== Records provided ==

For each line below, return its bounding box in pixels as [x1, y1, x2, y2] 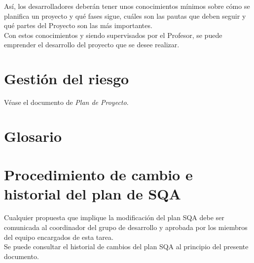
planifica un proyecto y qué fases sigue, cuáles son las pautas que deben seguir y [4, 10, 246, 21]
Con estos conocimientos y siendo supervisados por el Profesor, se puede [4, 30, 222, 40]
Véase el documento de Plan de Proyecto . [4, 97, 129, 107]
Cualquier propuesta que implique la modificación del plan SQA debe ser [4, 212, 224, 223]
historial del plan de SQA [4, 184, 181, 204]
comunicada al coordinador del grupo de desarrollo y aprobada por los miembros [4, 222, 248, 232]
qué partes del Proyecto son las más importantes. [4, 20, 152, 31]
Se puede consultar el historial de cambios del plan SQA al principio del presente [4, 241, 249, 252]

===
== Records provided ==

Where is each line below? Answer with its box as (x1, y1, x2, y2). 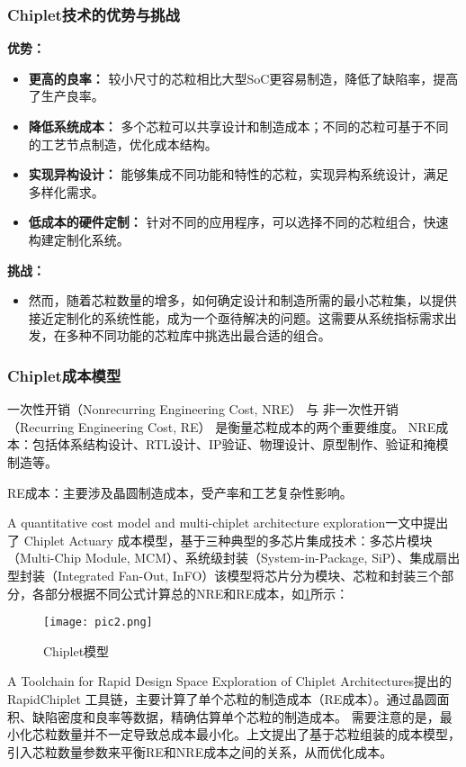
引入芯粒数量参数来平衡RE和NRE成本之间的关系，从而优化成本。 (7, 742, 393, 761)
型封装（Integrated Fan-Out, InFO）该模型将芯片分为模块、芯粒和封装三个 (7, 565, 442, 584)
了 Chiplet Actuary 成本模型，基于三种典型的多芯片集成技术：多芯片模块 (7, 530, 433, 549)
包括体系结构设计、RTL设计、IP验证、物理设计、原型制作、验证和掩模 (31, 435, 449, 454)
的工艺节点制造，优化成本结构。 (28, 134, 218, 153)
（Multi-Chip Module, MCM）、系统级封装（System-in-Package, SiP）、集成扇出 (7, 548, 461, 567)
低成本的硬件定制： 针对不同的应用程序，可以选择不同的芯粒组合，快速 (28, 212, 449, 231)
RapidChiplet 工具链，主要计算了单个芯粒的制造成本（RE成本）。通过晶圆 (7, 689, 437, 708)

===
== Records provided ==

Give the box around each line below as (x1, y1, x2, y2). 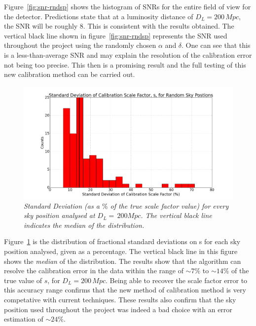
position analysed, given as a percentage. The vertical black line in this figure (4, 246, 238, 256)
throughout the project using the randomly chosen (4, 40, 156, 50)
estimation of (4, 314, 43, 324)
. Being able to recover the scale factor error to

===

With the pictures removed, print only the lines starting at the line that has "For each line" and ending at the line that has "Se puede consultar", both ends included, exactly as they stand above.

Answer to the problem.
For each line below, return its bounding box in pixels as [x1, y1, x2, y2] 
planifica un proyecto y qué fases sigue, cuáles son las pautas que deben seguir y [4, 10, 246, 21]
Con estos conocimientos y siendo supervisados por el Profesor, se puede [4, 30, 222, 40]
Véase el documento de Plan de Proyecto . [4, 97, 129, 107]
Cualquier propuesta que implique la modificación del plan SQA debe ser [4, 212, 224, 223]
historial del plan de SQA [4, 184, 181, 204]
comunicada al coordinador del grupo de desarrollo y aprobada por los miembros [4, 222, 248, 232]
qué partes del Proyecto son las más importantes. [4, 20, 152, 31]
Se puede consultar el historial de cambios del plan SQA al principio del presente [4, 241, 249, 252]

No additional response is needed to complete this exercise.